◆ **WORK TO BE COMPLETED**: Hand back each record exactly as you find it.

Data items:
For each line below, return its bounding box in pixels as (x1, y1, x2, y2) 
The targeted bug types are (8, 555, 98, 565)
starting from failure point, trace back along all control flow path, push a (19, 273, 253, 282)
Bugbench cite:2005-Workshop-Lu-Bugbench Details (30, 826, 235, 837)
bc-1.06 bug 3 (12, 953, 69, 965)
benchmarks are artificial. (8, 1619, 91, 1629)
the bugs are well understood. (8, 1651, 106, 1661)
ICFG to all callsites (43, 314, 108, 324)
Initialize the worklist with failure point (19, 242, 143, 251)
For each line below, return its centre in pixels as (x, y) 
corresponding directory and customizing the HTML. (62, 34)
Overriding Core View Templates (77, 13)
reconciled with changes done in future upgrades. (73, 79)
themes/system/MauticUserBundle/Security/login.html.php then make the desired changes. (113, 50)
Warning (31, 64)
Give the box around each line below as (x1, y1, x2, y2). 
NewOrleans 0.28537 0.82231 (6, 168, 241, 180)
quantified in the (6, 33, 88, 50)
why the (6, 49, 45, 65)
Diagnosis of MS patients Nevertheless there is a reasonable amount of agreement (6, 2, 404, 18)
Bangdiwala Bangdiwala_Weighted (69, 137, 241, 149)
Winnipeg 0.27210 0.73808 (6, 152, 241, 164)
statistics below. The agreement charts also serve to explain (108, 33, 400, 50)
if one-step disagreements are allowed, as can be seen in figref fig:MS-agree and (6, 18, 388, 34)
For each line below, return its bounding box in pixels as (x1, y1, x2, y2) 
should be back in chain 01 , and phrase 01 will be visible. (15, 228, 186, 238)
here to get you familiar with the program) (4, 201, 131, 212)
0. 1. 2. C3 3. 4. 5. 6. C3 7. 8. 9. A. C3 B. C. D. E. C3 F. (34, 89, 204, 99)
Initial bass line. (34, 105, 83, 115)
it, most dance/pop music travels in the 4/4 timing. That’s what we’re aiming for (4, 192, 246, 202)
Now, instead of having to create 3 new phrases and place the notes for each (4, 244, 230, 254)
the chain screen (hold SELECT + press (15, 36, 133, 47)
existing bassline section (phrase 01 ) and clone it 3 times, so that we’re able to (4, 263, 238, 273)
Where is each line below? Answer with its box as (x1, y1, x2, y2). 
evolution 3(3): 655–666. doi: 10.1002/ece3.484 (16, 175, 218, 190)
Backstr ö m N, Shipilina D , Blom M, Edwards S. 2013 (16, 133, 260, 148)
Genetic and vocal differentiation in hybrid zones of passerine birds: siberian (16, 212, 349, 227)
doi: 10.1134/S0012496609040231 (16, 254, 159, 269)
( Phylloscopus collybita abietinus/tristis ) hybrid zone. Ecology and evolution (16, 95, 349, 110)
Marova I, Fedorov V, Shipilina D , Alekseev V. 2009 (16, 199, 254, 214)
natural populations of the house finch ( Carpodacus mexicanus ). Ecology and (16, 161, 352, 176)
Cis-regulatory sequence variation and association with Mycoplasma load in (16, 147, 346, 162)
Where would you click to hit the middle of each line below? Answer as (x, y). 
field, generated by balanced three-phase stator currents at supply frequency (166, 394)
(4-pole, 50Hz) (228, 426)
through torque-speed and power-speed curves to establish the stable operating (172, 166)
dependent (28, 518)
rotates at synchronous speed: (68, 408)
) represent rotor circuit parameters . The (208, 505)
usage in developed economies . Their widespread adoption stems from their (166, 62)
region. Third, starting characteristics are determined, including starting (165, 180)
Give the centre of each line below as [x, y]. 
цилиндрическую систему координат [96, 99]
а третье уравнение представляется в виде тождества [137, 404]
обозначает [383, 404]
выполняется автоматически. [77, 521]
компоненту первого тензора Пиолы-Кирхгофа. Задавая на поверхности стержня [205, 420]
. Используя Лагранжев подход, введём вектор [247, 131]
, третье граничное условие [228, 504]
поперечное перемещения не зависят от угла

◆ **RESULT OF THE EXERCISE**:
For each line below, return its bounding box in pixels as (x1, y1, x2, y2) 
The targeted bug types are (8, 555, 98, 565)
starting from failure point, trace back along all control flow path, push a (19, 273, 253, 282)
Bugbench cite:2005-Workshop-Lu-Bugbench Details (30, 826, 235, 837)
bc-1.06 bug 3 (12, 953, 69, 965)
benchmarks are artificial. (8, 1619, 91, 1629)
the bugs are well understood. (8, 1651, 106, 1661)
ICFG to all callsites (43, 314, 108, 324)
Initialize the worklist with failure point (19, 242, 143, 251)
For each line below, return its centre in pixels as (x, y) 
corresponding directory and customizing the HTML. (62, 34)
Overriding Core View Templates (77, 13)
reconciled with changes done in future upgrades. (73, 79)
themes/system/MauticUserBundle/Security/login.html.php then make the desired changes. (113, 50)
Warning (31, 64)
Give the box around each line below as (x1, y1, x2, y2). 
NewOrleans 0.28537 0.82231 (6, 168, 241, 180)
quantified in the (6, 33, 88, 50)
why the (6, 49, 45, 65)
Diagnosis of MS patients Nevertheless there is a reasonable amount of agreement (6, 2, 404, 18)
Bangdiwala Bangdiwala_Weighted (69, 137, 241, 149)
Winnipeg 0.27210 0.73808 (6, 152, 241, 164)
statistics below. The agreement charts also serve to explain (108, 33, 400, 50)
if one-step disagreements are allowed, as can be seen in figref fig:MS-agree and (6, 18, 388, 34)
For each line below, return its bounding box in pixels as (x1, y1, x2, y2) 
should be back in chain 01 , and phrase 01 will be visible. (15, 228, 186, 238)
here to get you familiar with the program) (4, 201, 131, 212)
0. 1. 2. C3 3. 4. 5. 6. C3 7. 8. 9. A. C3 B. C. D. E. C3 F. (34, 89, 204, 99)
Initial bass line. (34, 105, 83, 115)
it, most dance/pop music travels in the 4/4 timing. That’s what we’re aiming for (4, 192, 246, 202)
Now, instead of having to create 3 new phrases and place the notes for each (4, 244, 230, 254)
the chain screen (hold SELECT + press (15, 36, 133, 47)
existing bassline section (phrase 01 ) and clone it 3 times, so that we’re able to (4, 263, 238, 273)
Where is each line below? Answer with its box as (x1, y1, x2, y2). 
evolution 3(3): 655–666. doi: 10.1002/ece3.484 (16, 175, 218, 190)
Backstr ö m N, Shipilina D , Blom M, Edwards S. 2013 (16, 133, 260, 148)
Genetic and vocal differentiation in hybrid zones of passerine birds: siberian (16, 212, 349, 227)
doi: 10.1134/S0012496609040231 (16, 254, 159, 269)
( Phylloscopus collybita abietinus/tristis ) hybrid zone. Ecology and evolution (16, 95, 349, 110)
Marova I, Fedorov V, Shipilina D , Alekseev V. 2009 (16, 199, 254, 214)
natural populations of the house finch ( Carpodacus mexicanus ). Ecology and (16, 161, 352, 176)
Cis-regulatory sequence variation and association with Mycoplasma load in (16, 147, 346, 162)
Where would you click to hit the middle of each line below? Answer as (x, y). 
field, generated by balanced three-phase stator currents at supply frequency (166, 394)
(4-pole, 50Hz) (228, 426)
through torque-speed and power-speed curves to establish the stable operating (172, 166)
dependent (28, 518)
rotates at synchronous speed: (68, 408)
) represent rotor circuit parameters . The (208, 505)
usage in developed economies . Their widespread adoption stems from their (166, 62)
region. Third, starting characteristics are determined, including starting (165, 180)
Give the centre of each line below as [x, y]. 
цилиндрическую систему координат [96, 99]
а третье уравнение представляется в виде тождества [137, 404]
обозначает [383, 404]
выполняется автоматически. [77, 521]
компоненту первого тензора Пиолы-Кирхгофа. Задавая на поверхности стержня [205, 420]
. Используя Лагранжев подход, введём вектор [247, 131]
, третье граничное условие [228, 504]
поперечное перемещения не зависят от угла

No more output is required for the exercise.